Provided records »

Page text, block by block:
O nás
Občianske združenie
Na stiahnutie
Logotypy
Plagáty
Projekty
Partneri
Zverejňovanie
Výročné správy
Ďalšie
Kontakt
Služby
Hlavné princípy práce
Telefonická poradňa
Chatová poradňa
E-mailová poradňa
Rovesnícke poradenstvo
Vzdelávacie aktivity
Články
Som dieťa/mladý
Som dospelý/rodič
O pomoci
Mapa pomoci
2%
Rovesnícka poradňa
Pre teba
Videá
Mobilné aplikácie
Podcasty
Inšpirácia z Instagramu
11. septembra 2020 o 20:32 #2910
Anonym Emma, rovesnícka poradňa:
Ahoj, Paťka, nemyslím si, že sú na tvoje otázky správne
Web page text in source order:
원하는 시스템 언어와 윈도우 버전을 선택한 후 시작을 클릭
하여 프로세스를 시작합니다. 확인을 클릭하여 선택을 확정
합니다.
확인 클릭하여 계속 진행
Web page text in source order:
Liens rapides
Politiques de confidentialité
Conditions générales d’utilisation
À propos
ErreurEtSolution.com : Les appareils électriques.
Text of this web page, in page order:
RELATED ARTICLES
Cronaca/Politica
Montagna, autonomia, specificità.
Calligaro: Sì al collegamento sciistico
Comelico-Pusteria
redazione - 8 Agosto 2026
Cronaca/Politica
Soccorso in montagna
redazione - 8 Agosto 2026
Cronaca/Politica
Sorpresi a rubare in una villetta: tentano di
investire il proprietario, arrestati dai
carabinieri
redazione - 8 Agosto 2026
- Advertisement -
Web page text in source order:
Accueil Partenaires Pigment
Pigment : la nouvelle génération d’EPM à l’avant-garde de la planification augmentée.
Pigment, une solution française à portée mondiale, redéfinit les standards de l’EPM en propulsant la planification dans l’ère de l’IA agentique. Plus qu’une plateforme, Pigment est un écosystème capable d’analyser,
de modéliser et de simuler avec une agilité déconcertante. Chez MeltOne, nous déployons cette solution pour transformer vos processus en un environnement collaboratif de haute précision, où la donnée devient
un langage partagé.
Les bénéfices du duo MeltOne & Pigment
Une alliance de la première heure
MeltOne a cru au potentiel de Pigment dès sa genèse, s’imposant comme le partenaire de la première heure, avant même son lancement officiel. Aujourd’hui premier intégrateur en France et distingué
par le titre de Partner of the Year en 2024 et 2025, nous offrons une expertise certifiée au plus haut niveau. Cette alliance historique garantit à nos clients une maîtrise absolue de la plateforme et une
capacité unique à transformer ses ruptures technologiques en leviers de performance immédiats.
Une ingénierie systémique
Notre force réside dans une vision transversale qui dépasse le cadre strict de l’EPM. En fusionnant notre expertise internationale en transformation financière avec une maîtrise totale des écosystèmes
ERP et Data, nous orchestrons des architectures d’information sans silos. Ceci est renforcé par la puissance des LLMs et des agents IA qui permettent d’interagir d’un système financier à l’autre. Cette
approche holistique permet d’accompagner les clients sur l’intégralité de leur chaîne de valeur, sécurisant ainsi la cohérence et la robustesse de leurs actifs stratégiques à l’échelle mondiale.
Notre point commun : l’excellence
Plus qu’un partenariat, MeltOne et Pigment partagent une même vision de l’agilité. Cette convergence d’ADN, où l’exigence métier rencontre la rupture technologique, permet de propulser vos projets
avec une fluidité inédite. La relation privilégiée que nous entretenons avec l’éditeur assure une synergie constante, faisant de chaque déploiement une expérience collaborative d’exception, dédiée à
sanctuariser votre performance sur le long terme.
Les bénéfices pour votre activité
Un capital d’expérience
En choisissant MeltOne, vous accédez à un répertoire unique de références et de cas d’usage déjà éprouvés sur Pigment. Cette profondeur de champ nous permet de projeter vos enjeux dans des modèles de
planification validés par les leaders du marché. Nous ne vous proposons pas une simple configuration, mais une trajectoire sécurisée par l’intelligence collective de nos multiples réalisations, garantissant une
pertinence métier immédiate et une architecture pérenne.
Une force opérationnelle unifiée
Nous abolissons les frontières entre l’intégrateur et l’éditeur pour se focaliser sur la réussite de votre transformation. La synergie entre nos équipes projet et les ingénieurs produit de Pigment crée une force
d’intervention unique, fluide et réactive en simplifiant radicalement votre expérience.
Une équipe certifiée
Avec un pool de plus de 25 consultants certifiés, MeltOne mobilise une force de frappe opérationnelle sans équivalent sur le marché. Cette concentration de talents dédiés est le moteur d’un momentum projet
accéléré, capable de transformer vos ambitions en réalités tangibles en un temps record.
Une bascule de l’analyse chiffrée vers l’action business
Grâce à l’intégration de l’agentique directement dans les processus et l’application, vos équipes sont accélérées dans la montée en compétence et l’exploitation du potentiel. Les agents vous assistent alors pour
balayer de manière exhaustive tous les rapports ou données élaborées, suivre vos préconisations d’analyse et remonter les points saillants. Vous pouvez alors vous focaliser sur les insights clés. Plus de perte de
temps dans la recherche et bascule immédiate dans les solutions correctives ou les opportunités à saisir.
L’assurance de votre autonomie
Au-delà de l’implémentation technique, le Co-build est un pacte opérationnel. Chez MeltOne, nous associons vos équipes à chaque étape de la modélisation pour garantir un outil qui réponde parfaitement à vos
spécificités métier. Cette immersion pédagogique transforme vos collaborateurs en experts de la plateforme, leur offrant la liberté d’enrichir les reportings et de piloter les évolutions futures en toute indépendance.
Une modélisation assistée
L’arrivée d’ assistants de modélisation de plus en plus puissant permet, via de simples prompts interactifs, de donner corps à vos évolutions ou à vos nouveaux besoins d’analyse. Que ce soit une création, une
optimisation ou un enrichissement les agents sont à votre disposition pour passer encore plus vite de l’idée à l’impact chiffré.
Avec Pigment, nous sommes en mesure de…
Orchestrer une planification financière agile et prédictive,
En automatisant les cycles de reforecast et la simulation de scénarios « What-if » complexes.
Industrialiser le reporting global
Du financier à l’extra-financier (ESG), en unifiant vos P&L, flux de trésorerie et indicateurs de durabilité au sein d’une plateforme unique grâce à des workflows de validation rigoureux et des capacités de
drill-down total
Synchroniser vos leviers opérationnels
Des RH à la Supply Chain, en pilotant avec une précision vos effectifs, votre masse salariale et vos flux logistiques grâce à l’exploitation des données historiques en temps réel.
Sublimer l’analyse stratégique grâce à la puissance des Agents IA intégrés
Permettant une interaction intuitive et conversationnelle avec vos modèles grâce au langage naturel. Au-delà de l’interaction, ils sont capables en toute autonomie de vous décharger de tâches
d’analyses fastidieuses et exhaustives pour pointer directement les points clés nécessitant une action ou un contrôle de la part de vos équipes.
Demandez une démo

Work instructions » Please, from the material above, copy only the lines from the line with "Une équipe certifiée" up to and including the line with "Une bascule de", exactly as written.

Result »
Une équipe certifiée
Avec un pool de plus de 25 consultants certifiés, MeltOne mobilise une force de frappe opérationnelle sans équivalent sur le marché. Cette concentration de talents dédiés est le moteur d’un momentum projet
accéléré, capable de transformer vos ambitions en réalités tangibles en un temps record.
Une bascule de l’analyse chiffrée vers l’action business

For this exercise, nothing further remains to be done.